Vincent Bolduc : Assoiffés
Scène

Vincent Bolduc : Assoiffés

Vincent Bolduc, qui signait La Soif de l’or comme "oeuvre de sortie" à l’École nationale de théâtre du Canada, verra sa pièce adaptée pour la première fois dans un cadre professionnel au Théâtre de l’Île. Rencontre.

Fort d’une large expérience comme comédien au théâtre et à la télévision, Vincent Bolduc a ajouté une solide corde à son arc en acquérant un diplôme du programme d’écriture dramatique à l’École nationale de théâtre (ENT) du Canada en 2001. Depuis, il a écrit de nombreux textes pour la télévision – notamment pour des émissions jeunesse – ainsi qu’une fiction pour la radio. Ayant étudié la façon de travailler la structure et l’intrigue avec Jean-Marc Dalpé, Vincent avait ensuite été "coaché" par Raynald Robinson lors de la rédaction de cette pièce. "Des personnages me sont apparus, j’avais envie de les laisser me raconter leur histoire, parce que j’ai tendance à retenir, à vouloir raconter mon affaire, relate-t-il au bout du fil. J’avais écrit des scènes de façon très libre, il n’y avait pas de noms de personnages, juste des bouts de discussion, de dialogue… Et avec le recul, l’histoire m’est apparue d’elle-même par les personnages, par les situations."

Se déroulant dans une ville minière, La Soif de l’or raconte l’histoire d’un déséquilibre dans la vie d’une communauté, après l’arrivée d’un étranger venu faire un rapport sur le travail des mineurs. Tout basculera lorsqu’un meurtre sera commis. Les six personnages de la pièce feront alors face à leurs propres démons, mais aussi à la place de l’autre dans leur vie.

Initialement, Vincent avait été attiré par un fait divers dans le journal: un meurtre s’était produit dans un champ et on décrivait ce qui avait été trouvé sur la scène du crime. "C’était mystérieux, et je me suis demandé ce qui avait pu se passer pour que ces éléments se retrouvent là." Dans la pièce, ces mêmes éléments seront trouvés, et chaque objet agit tel un indice dans le casse-tête qui mènera à la clef de l’intrigue, donnée qu’à la toute fin. "Je voulais parler de la communicabilité, de la difficulté à dire ce qu’on ressent, ce qu’on désire. Quand on parle de la soif brièvement au début de la pièce, c’est justement cette soif qui est inassouvie et qui est perpétuelle chez les personnages, qui cherchent à obtenir quelque chose et qui n’arrivent pas à mettre la main dessus. C’était vraiment le sentiment de départ que j’avais envie de traduire."
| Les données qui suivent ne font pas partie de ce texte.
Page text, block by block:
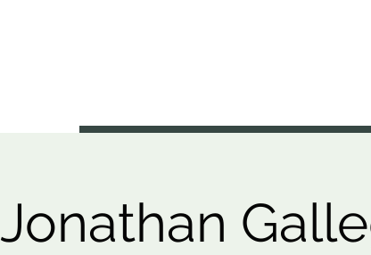
Jonathan
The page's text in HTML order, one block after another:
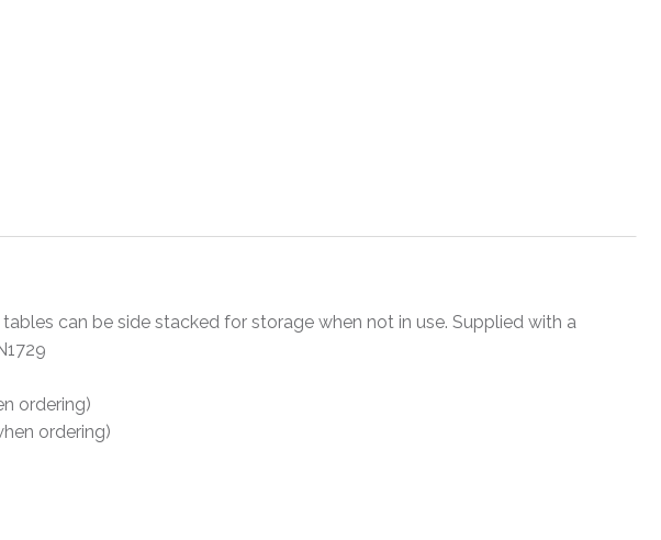
can be side stacked for storage when not in use. Supplied with a
ordering)
ordering)
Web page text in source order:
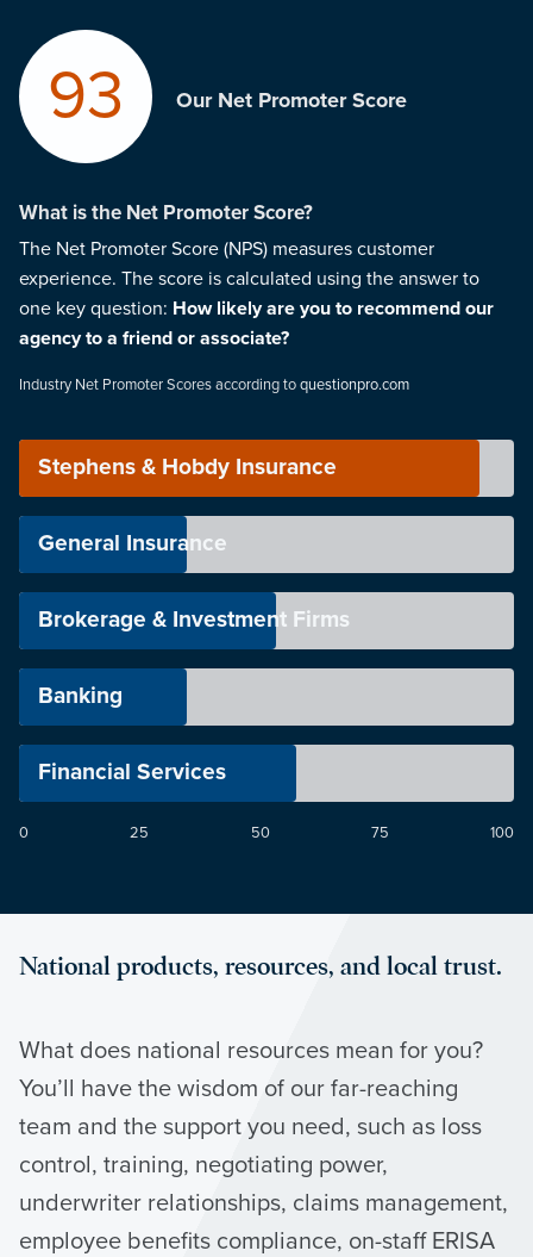
93 Our Net Promoter Score
What is the Net Promoter Score?
The Net Promoter Score (NPS) measures customer
experience. The score is calculated using the answer to
one key question: How likely are you to recommend our
agency to a friend or associate?
Industry Net Promoter Scores according toquestionpro.com
Stephens & Hobdy Insurance
General Insurance
Brokerage & Investment Firms
Banking
Financial Services
0 25 50 75 100
National products, resources, and local trust.
What does national resources mean for you?
You’ll have the wisdom of our far-reaching
team and the support you need, such as loss
control, training, negotiating power,
underwriter relationships, claims management,
employee benefits compliance, on-staff ERISA

Si le communiqué de presse du Théâtre décrit la pièce comme un "suspense passionnant", Vincent avoue ne pas l’avoir écrite dans cette perspective: "J’ai toujours envie que les informations ne soient pas données jusqu’au bout, j’aime ça quand je suis au bout de ma chaise, quand j’ai envie de me lever à tout instant pour essayer de comprendre, de voir ce qui se passe. Dans ma façon de raconter, j’ai toujours envie d’aménager l’information, pour ajouter ce suspense, mais je ne l’ai pas abordé comme tel."
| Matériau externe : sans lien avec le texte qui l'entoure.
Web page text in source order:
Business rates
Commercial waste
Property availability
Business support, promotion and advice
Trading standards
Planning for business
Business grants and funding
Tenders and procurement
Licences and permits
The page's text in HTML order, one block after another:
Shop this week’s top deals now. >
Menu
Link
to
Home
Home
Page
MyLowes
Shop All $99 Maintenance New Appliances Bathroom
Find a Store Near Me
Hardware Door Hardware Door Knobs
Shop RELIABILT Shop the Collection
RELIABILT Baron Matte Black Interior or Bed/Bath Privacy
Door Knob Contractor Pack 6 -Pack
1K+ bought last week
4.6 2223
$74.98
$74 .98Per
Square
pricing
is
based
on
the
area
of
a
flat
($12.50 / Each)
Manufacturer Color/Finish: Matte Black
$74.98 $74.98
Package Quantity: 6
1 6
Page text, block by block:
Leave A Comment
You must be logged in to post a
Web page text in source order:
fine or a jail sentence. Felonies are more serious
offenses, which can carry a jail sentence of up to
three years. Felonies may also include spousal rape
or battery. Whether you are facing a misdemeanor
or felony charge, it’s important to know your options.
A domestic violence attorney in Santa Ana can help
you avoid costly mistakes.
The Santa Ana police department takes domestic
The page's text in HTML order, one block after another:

Privilégiant les scènes à deux ou trois personnages, la pièce témoigne bien des influences télévisuelles de son auteur, rendant l’intimité dans une forme de caméra rapprochée. "Naturellement qu’à l’École nationale, où j’ai fait un bain théâtral, j’ai dû faire abstraction des concepts télévisuels qui m’habitaient, avec lesquels j’avais grandi, c’était inévitable. Mais il est vrai que c’est en moi, c’est ce qui me parle le plus, je ne fais pas dans les pièces baroques ou épiques, je m’en vais beaucoup plus vers l’intimité, une forme de réalisme émotif."
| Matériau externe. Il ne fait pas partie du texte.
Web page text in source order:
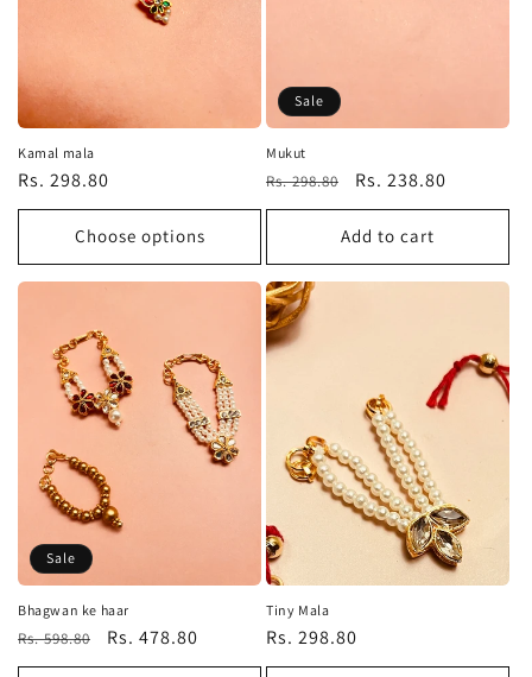
Kamal mala
Regular
price
Rs. 298.80
Choose options
Sale
Mukut
Regular
price
Rs. 298.80
Sale
price
Rs. 238.80
Add to cart
Sale
Bhagwan ke haar
Regular
price
Rs. 598.80
Sale
price
Rs. 478.80
Tiny Mala
Regular
price
Rs. 298.80
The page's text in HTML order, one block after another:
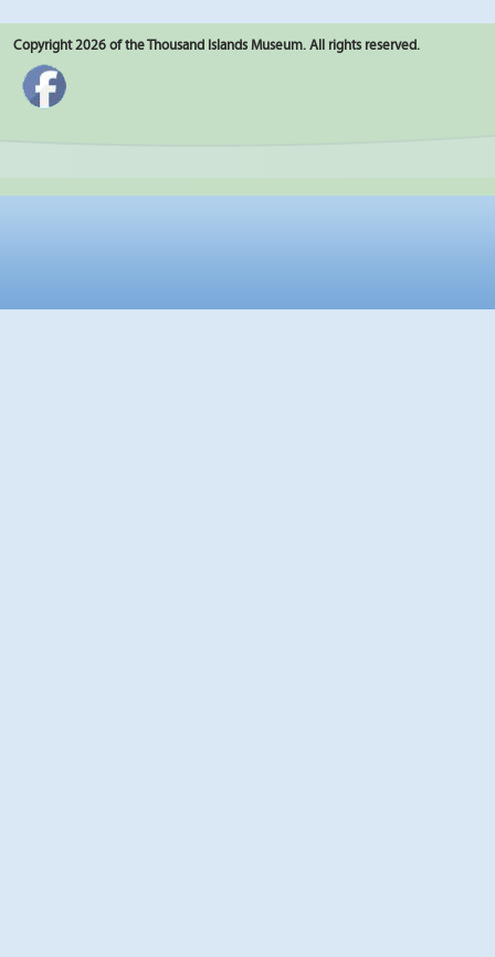
Copyright 2026 of the Thousand Islands Museum. All rights reserved.
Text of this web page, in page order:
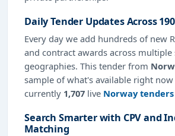
Daily Tender Updates Across
Every day we add hundreds of new
and contract awards across multiple
geographies. This tender from
sample of what's available right
currently 1,707 live Norway tenders
Search Smarter with CPV and
Matching
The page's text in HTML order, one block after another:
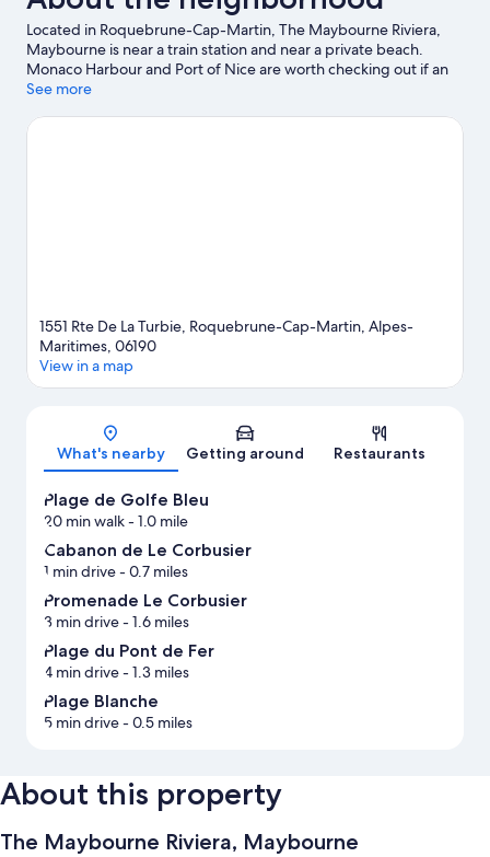
Located in Roquebrune-Cap-Martin, The Maybourne Riviera,
Maybourne is near a train station and near a private beach.
Monaco Harbour and Port of Nice are worth checking out if an
activity is on the agenda, while those in the mood for shopping
Traveling with kids? Consider Saint-Martin Gardens and Jardin
See more
1551 Rte De La Turbie, Roquebrune-Cap-Martin, Alpes-
Maritimes, 06190
View in a map
What's nearby Getting around Restaurants
Plage de Golfe Bleu
20 min walk- 1.0 mile
Cabanon de Le Corbusier
1 min drive- 0.7 miles
Promenade Le Corbusier
3 min drive- 1.6 miles
Plage du Pont de Fer
4 min drive- 1.3 miles
Plage Blanche
5 min drive- 0.5 miles
About this property
The Maybourne Riviera, Maybourne
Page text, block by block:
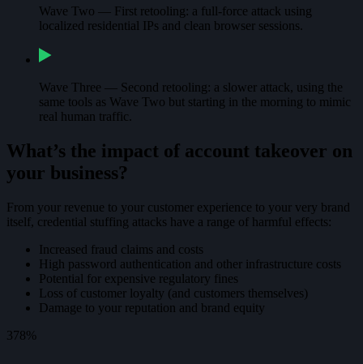
Wave Two — First retooling: a full-force attack using
localized residential IPs and clean browser sessions.
Wave Three — Second retooling: a slower attack, using the
same tools as Wave Two but starting in the morning to mimic
real human traffic.
What’s the impact of account takeover on
your business?
From your revenue to your customer experience to your very brand
itself, credential stuffing attacks have a range of harmful effects:
Increased fraud claims and costs
High password authentication and other infrastructure costs
Potential for expensive regulatory fines
Loss of customer loyalty (and customers themselves)
Damage to your reputation and brand equity
378%
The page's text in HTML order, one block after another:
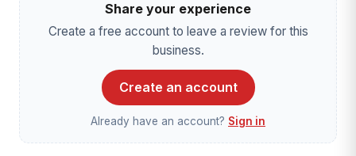
Share your experience
Create a free account to leave a review for this
business.
Create an account
Already have an account? Sign in

Après son adaptation par les finissants de l’École nationale en 2003, Vincent verra donc La Soif de l’or adaptée pour la première fois dans un cadre professionnel au Théâtre de l’Île, dans une mise en scène d’Isabelle Belisle. Ève Alexandre-Beaulieu, Alain Dubreuil, Guillaume Houët, Geneviève Lefebvre, Matt Miwa et Catherine Rousseau prendront les traits des personnages évoluant dans le "thriller" émotif. "C’est la première fois que le texte part sans que je sois impliqué dans le processus et je trouve ça très excitant, explique-t-il. La metteure en scène m’a référé à une sculpture en bronze au Musée d’art contemporain de Montréal. Je suis allé la voir et ça représente exactement le sentiment que j’avais en écrivant la pièce: un pied est agrippé par une main à la cheville et donne vraiment l’impression de quelqu’un qui veut marcher, faire un pas, mais quelqu’un le retient. Ça m’a confirmé qu’elle avait compris l’émotion de la pièce, ça m’a vraiment mis en confiance", conclut le dramaturge.